Please read the spec paragraph 3.1.2.10:

The Keep Alive is [...] the maximum time interval that is permitted to elapse
between the point at which the Client finishes transmitting one Control Packet
and the point it starts sending the next.

Please note that here the text is about sent control packets, not received control packets.

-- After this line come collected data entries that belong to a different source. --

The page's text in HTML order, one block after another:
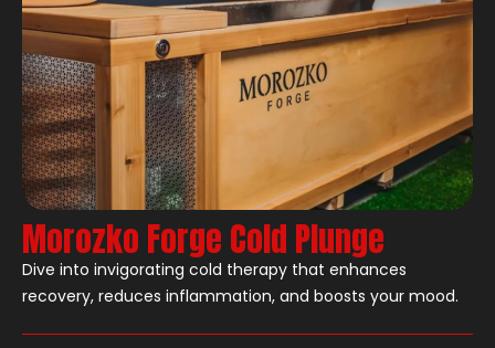
Morozko Forge Cold Plunge
Dive into invigorating cold therapy that enhances
recovery, reduces inflammation, and boosts your mood.
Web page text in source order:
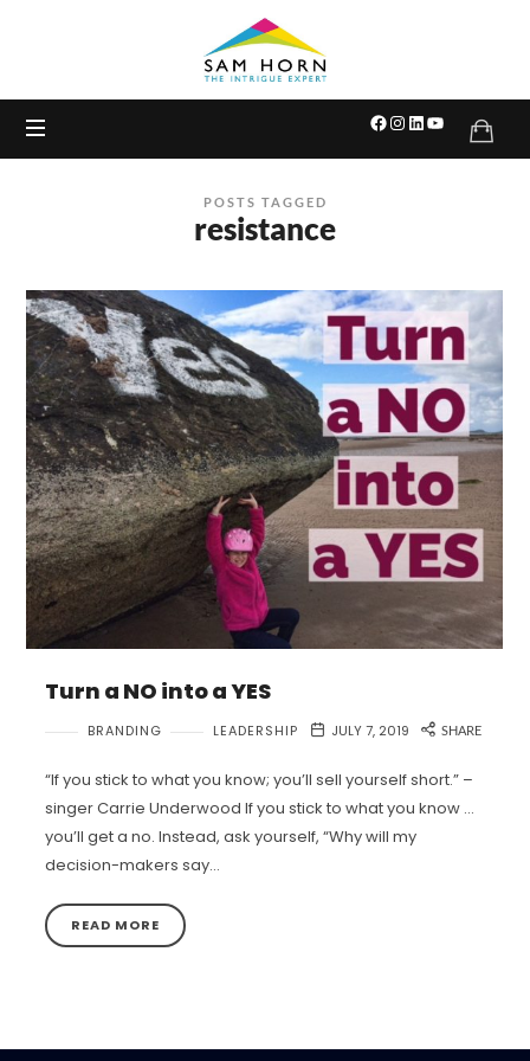
Expert
POSTS TAGGED
resistance
Turn a NO into a YES
BRANDING LEADERSHIP JULY 7, 2019 SHARE
“If you stick to what you know; you’ll sell yourself short.” –
singer Carrie Underwood If you stick to what you know …
you’ll get a no. Instead, ask yourself, “Why will my
decision-makers say…
READ MORE

But according to the spec, you are free to send the PINGREQ any time you want. So if you don't want to base the keepalive mechanism solely on sent control packets (you want to be sure that the MQTT server is capable to respond all the time), you may also send the PINGREQ if you've not seen any reply from the server recently. Then something like this may fix the issue (diff against v1.0.12):

diff --git a/lib/paho_mqtt/connection_helper.rb b/lib/paho_mqtt/connection_helper.rb
index 00a7de3..99f0107 100644
--- a/lib/paho_mqtt/connection_helper.rb
+++ b/lib/paho_mqtt/connection_helper.rb
@@ -145,7 +145,7 @@ module PahoMqtt

     def check_keep_alive(persistent, last_ping_resp, keep_alive)
       now = Time.now
-      timeout_req = (@sender.last_ping_req + (keep_alive * 0.7).ceil)
+      timeout_req = [@sender.last_ping_req, @handler.last_ping_resp].min + (keep_alive * 0.7).ceil
       if timeout_req <= now && persistent
         PahoMqtt.logger.debug("Checking if server is still alive...") if PahoMqtt.logger?
         @sender.send_pingreq
p-goudet commented 6 years ago

@oldgreen Thank you very for raising this point. Including the request time in the updating process of the response time would prevent to some periodic disconnect. I am reviewing this solution and I would surely add it in the next version.

oldgreen commented 6 years ago

@p-goudet there is one more thing to consider with the patch i've proposed in my previous comment: there is a risk of sending pings in a rapid succession if the server does not respond quickly to the first one or the network/connection is otherwise slow. This is because the client.mqtt_loop is tight. I've tested the patch with a setup where the server (mosquitto) is on the same host and there I see only one ping/resp at a time though ...

EDIT: I wrote:

This is because the client.mqtt_loop is tight.

But I meant: This is because the client.mqtt_loop is run in a tight loop.

arizz96 commented 5 years ago

@p-goudet any news here? Is it fixed now?